▶ [TASK DETAILS] In the material below, the lines containing the word "configuración" are required; copy each of them.
══ SUPPLIED MATERIAL
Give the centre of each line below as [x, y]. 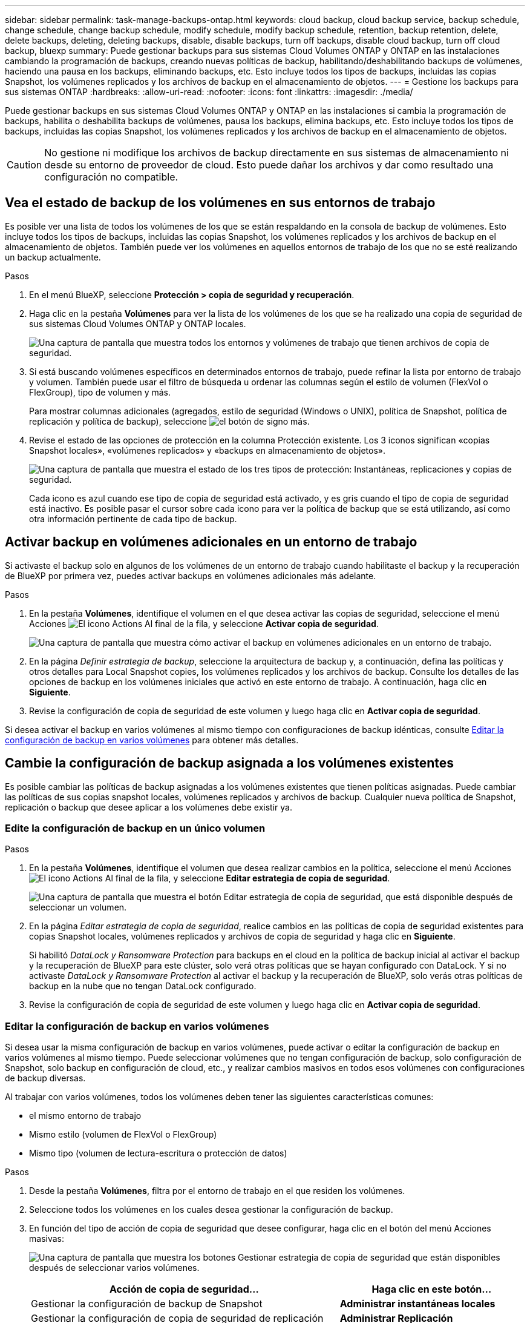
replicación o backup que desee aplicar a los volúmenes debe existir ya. [149, 807]
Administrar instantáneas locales [417, 1304]
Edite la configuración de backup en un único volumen [135, 828]
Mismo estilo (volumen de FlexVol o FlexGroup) [123, 1135]
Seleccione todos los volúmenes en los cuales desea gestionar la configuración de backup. [211, 1210]
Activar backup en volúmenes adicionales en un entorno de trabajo [211, 542]
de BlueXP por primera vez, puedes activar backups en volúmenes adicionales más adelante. [191, 575]
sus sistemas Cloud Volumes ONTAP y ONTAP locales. [138, 323]
════
▶ [OUTPUT BELOW]
Edite la configuración de backup en un único volumen [135, 828]
Seleccione todos los volúmenes en los cuales desea gestionar la configuración de backup. [211, 1210]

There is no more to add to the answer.